RECORD EXTRACTS:
++++

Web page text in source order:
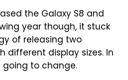
the Galaxy S8 and
year though, it stuck
of releasing two
different display sizes. In
going to change.
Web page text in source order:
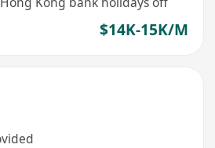
$14K-15K/M
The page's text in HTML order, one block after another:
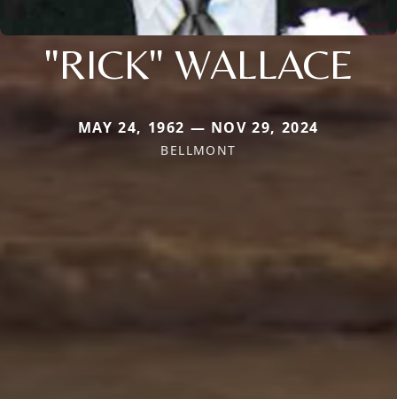
"RICK" WALLACE
MAY 24, 1962 — NOV 29, 2024
BELLMONT
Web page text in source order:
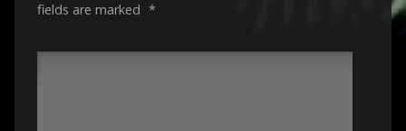
fields are marked *
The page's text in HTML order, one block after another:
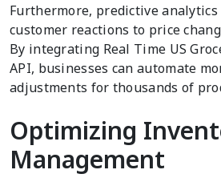
Furthermore, predictive analytics
customer reactions to price
By integrating Real Time US
API, businesses can automate
adjustments for thousands of
Optimizing
Management
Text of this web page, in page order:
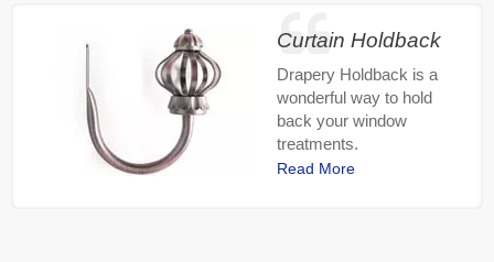
Curtain Holdback
Drapery Holdback is a
wonderful way to hold
back your window
treatments.
Read More
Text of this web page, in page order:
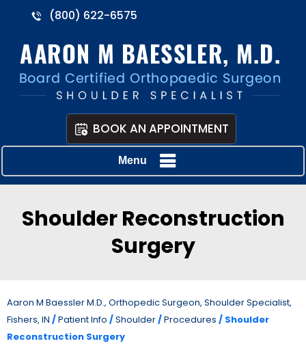
(800) 622-6575
BOOK AN APPOINTMENT
Menu
Shoulder Reconstruction
Surgery
Aaron M Baessler M.D., Orthopedic Surgeon, Shoulder Specialist,
Fishers, IN /Patient Info /Shoulder/Procedures / Shoulder
Reconstruction Surgery
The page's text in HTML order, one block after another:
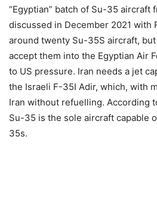
“Egyptian” batch of Su-35 aircraft
discussed in December 2021 with
around twenty Su-35S aircraft,
accept them into the Egyptian Air
to US pressure. Iran needs a jet
the Israeli F-35I Adir, which, with
Iran without refuelling. According
Su-35 is the sole aircraft capable
35s.
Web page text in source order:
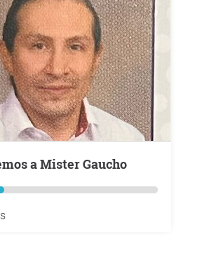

++++

WHAT THE TASK ASKS: Exact copy, no pictures: set down all the entries again as they stand.

SOLUTION FOR THIS EXERCISE:
Web page text in source order:
the Galaxy S8 and
year though, it stuck
of releasing two
different display sizes. In
going to change.
Web page text in source order:
$14K-15K/M
The page's text in HTML order, one block after another:
"RICK" WALLACE
MAY 24, 1962 — NOV 29, 2024
BELLMONT
Web page text in source order:
fields are marked *
The page's text in HTML order, one block after another:
Furthermore, predictive analytics
customer reactions to price
By integrating Real Time US
API, businesses can automate
adjustments for thousands of
Optimizing
Management
Text of this web page, in page order:
Curtain Holdback
Drapery Holdback is a
wonderful way to hold
back your window
treatments.
Read More
Text of this web page, in page order:
(800) 622-6575
BOOK AN APPOINTMENT
Menu
Shoulder Reconstruction
Surgery
Aaron M Baessler M.D., Orthopedic Surgeon, Shoulder Specialist,
Fishers, IN /Patient Info /Shoulder/Procedures / Shoulder
Reconstruction Surgery
The page's text in HTML order, one block after another:
“Egyptian” batch of Su-35 aircraft
discussed in December 2021 with
around twenty Su-35S aircraft,
accept them into the Egyptian Air
to US pressure. Iran needs a jet
the Israeli F-35I Adir, which, with
Iran without refuelling. According
Su-35 is the sole aircraft capable
35s.
Web page text in source order:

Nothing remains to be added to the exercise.